The band has made trips to Philadelphia, Nashville, Florida, Bermuda, Magic City Classic, the Florida Classic in Orlando, and to the nation's second largest St. Patrick's Day parade, in Savannah. They were invited to perform at the New England Patriots' halftime show and selected members performed at the Super Bowl XXXIII halftime show. The percussion section, known as DDD (Douglass Deadly Drummers), have been featured on television, opening show for nationally televised games, and performing for known celebrities and government officials. In 2005, DDD won the First City and Statewide Drumline Competition, first place in APS and third place in State, bringing home the first cash prize and trophy for a single performance. The Douglass Deadly Drummers won a drumline competition against Osborne High School on September 17, 2011.

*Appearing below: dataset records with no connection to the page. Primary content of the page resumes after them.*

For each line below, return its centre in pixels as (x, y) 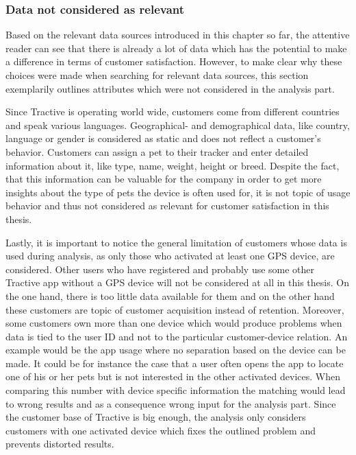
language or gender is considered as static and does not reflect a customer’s (163, 138)
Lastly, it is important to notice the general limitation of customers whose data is (176, 242)
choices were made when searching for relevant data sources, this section (157, 75)
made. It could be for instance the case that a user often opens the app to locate (175, 363)
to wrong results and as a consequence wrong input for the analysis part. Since (171, 403)
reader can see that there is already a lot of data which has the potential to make (176, 48)
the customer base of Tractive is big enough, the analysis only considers (156, 417)
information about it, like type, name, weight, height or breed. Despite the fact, (173, 165)
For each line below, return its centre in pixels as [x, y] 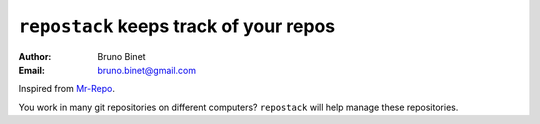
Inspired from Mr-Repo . [66, 89]
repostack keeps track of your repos [176, 26]
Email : [31, 70]
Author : [35, 56]
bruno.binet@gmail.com [147, 70]
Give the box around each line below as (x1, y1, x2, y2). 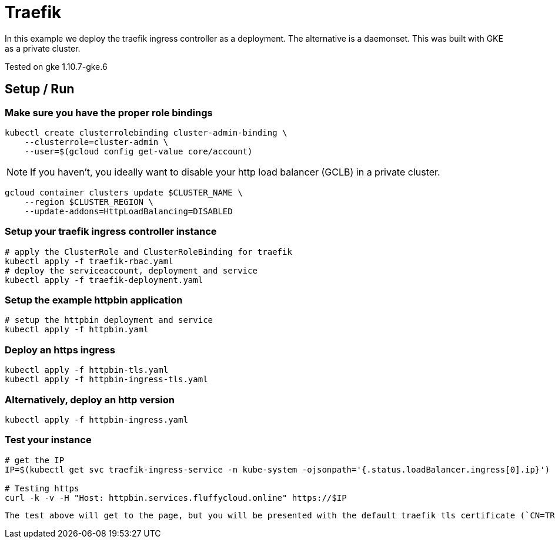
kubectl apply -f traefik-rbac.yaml (5, 256, 173, 266)
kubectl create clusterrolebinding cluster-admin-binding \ (5, 127, 287, 137)
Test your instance (5, 434, 92, 446)
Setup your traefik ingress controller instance (5, 225, 217, 238)
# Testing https (5, 483, 79, 493)
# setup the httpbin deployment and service (5, 315, 213, 325)
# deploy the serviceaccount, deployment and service (5, 265, 258, 275)
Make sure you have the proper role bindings (5, 106, 213, 119)
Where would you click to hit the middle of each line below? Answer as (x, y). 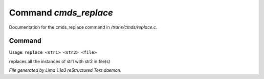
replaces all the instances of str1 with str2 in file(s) (60, 61)
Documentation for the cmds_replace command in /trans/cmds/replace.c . (83, 27)
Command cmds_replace (61, 13)
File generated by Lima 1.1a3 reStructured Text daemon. (65, 70)
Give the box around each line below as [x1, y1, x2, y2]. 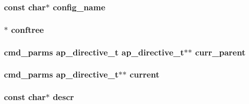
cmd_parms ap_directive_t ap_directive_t [4, 46, 184, 58]
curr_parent [195, 46, 246, 58]
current [129, 68, 160, 80]
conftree [11, 23, 44, 35]
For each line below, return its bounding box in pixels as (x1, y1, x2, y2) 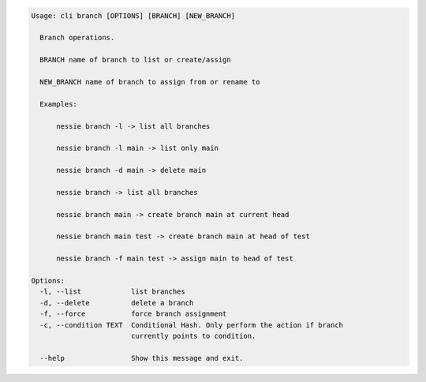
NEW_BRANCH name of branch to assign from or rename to (39, 77, 260, 86)
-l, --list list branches (39, 287, 185, 296)
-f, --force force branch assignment (39, 309, 227, 319)
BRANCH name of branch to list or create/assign (39, 55, 232, 65)
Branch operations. (39, 33, 115, 43)
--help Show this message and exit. (39, 354, 244, 362)
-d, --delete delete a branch (39, 298, 194, 307)
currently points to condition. (130, 331, 256, 340)
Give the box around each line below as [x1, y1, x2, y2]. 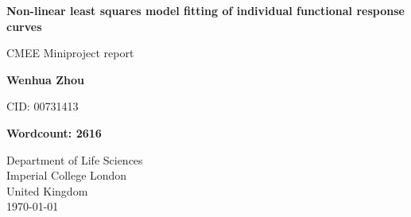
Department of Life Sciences [6, 151, 143, 168]
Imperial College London [6, 167, 127, 184]
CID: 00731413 [6, 98, 79, 114]
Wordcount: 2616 [6, 124, 102, 141]
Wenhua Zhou [6, 71, 85, 87]
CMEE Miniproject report [6, 45, 134, 61]
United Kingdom [6, 182, 88, 199]
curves [6, 17, 42, 34]
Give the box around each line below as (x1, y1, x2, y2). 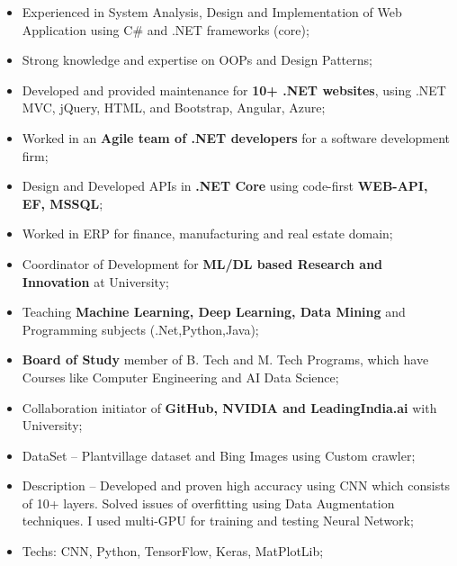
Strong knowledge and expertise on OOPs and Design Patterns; (22, 50, 372, 69)
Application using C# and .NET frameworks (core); (22, 20, 309, 39)
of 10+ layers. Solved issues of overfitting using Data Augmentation (22, 493, 395, 512)
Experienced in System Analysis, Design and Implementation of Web (22, 3, 402, 21)
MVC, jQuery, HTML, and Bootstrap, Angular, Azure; (22, 98, 326, 117)
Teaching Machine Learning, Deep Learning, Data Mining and (22, 302, 406, 321)
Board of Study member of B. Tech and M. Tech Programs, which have (22, 350, 429, 369)
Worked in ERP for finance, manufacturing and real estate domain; (22, 224, 393, 243)
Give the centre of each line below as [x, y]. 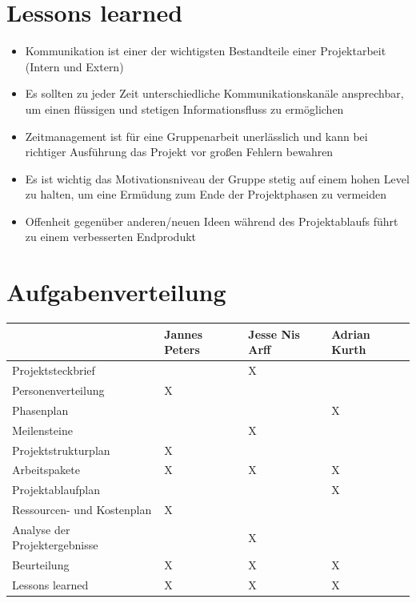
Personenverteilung [58, 390]
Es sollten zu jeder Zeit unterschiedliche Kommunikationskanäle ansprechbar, [214, 93]
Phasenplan [40, 410]
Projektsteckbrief [54, 370]
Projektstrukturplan [61, 450]
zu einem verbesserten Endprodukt [111, 237]
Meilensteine [42, 430]
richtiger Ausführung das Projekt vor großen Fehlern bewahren [179, 152]
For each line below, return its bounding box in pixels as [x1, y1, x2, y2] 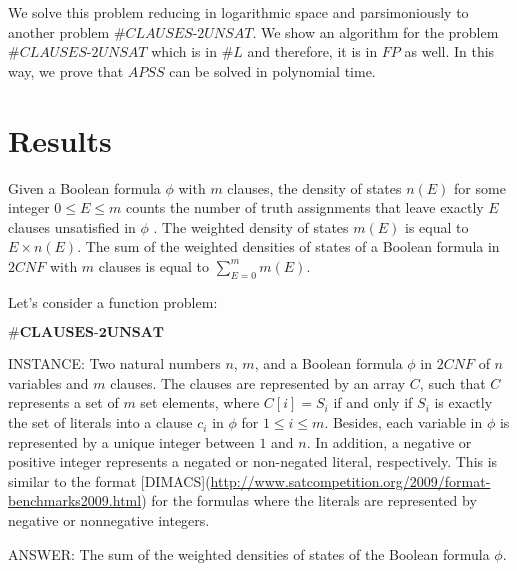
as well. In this [404, 41, 495, 62]
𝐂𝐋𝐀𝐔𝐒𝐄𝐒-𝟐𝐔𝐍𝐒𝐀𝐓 [19, 326, 165, 341]
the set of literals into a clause [8, 412, 193, 433]
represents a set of [8, 392, 119, 413]
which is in [151, 41, 217, 62]
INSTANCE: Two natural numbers [8, 353, 221, 374]
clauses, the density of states [227, 177, 402, 198]
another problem [8, 21, 110, 42]
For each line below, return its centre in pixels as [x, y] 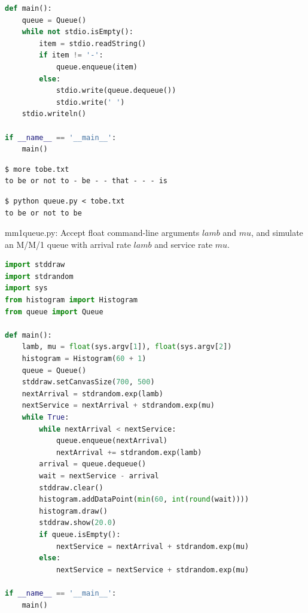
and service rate [184, 244]
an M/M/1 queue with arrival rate [68, 244]
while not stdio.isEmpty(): [77, 32]
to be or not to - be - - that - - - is [86, 181]
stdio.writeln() [54, 114]
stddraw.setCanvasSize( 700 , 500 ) [88, 382]
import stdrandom [39, 276]
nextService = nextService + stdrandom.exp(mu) [153, 570]
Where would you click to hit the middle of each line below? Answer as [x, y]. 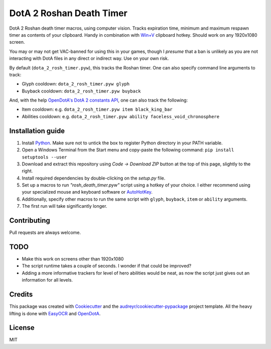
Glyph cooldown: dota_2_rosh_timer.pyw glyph [76, 84]
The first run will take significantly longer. [64, 206]
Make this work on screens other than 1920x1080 [73, 259]
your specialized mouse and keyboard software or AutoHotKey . [87, 192]
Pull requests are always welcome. [45, 233]
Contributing [30, 221]
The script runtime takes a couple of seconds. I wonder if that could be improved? [107, 266]
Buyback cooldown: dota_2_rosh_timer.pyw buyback [81, 91]

In 2017 The band also received first place at the Annual High stepping nationals competition in North Carolina and also placed first in ; Auxiliary, Music, And also Best drum major . They also marched in two Mardi Gras parades (Thoth & Rex) thanks to tuba section leader Stephon Wheeler who reached out to artist and alumni Killer Mike, Lil Jon and T.I who all contributed funds and helped fundraise for the trip.

“Where there is no struggle, there is no progress”

Band director Micah Wynn along with Stephon and drum major Joshua Koonce were interviewed by The Atlanta Journal-Constitution and WGCL-TV (cbs 46) making the public aware of their efforts to get the band to New Orleans.